◆ Work to be completed:
Which lines below hold the word "Jesus"? Copy all of them.

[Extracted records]
·····
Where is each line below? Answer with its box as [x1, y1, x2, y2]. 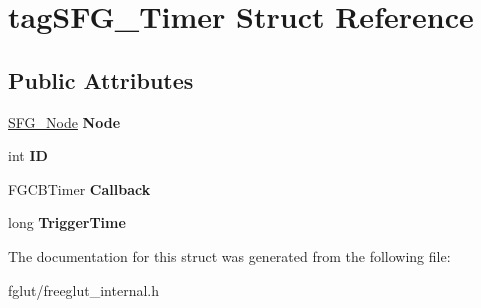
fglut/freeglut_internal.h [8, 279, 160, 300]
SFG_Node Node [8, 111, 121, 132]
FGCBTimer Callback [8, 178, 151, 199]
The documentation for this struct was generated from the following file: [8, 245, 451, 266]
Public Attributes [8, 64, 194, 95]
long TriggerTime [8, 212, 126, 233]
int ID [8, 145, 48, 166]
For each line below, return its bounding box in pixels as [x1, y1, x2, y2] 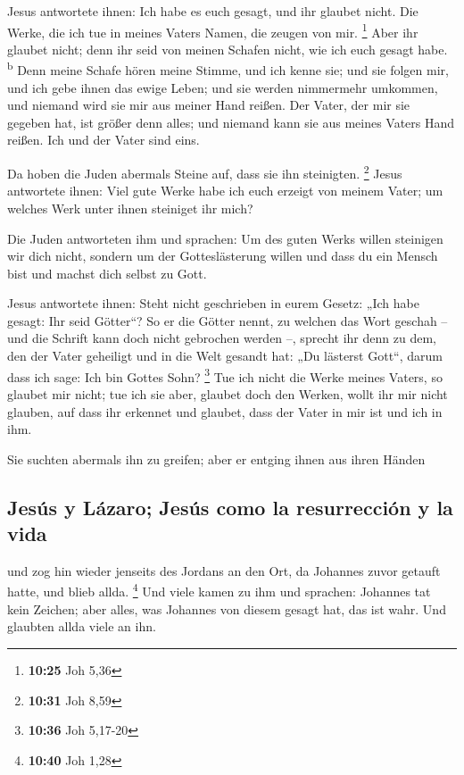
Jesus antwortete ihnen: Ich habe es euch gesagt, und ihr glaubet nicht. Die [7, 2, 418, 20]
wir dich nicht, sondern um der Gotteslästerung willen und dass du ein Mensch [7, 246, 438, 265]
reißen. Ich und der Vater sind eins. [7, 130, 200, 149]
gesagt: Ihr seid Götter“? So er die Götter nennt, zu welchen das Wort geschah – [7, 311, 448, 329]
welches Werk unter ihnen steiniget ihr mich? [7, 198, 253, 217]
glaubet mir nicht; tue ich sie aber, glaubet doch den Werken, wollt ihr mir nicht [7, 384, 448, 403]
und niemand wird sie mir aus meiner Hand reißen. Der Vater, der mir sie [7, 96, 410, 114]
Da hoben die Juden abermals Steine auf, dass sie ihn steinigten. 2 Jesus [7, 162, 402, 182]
·····
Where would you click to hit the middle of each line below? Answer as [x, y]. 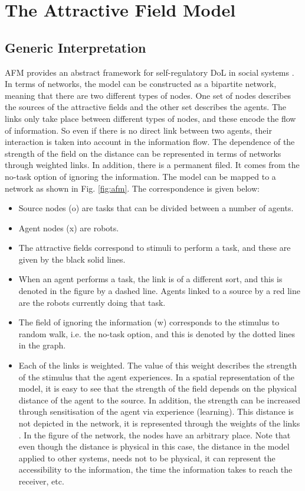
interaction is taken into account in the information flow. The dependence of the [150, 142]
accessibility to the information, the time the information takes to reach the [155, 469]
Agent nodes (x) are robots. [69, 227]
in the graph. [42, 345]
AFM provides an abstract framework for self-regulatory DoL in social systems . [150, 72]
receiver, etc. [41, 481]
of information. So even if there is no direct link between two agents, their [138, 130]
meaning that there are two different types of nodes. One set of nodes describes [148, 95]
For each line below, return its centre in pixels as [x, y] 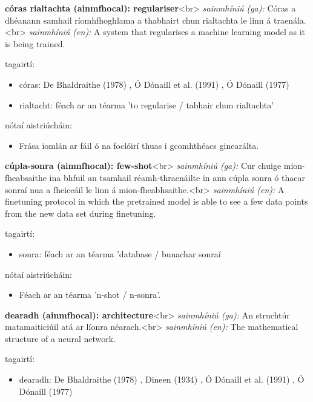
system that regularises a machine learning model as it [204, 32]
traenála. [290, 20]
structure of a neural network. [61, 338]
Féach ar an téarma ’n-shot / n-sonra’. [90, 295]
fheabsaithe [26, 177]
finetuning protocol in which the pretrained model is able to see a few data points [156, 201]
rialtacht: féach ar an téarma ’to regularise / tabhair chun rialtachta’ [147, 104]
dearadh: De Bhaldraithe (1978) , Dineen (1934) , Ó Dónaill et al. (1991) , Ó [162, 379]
·····
◆ Solution to this task:
Jesus antwortete ihnen: Ich habe es euch gesagt, und ihr glaubet nicht. Die [7, 2, 418, 20]
Da hoben die Juden abermals Steine auf, dass sie ihn steinigten. 2 Jesus [7, 162, 402, 182]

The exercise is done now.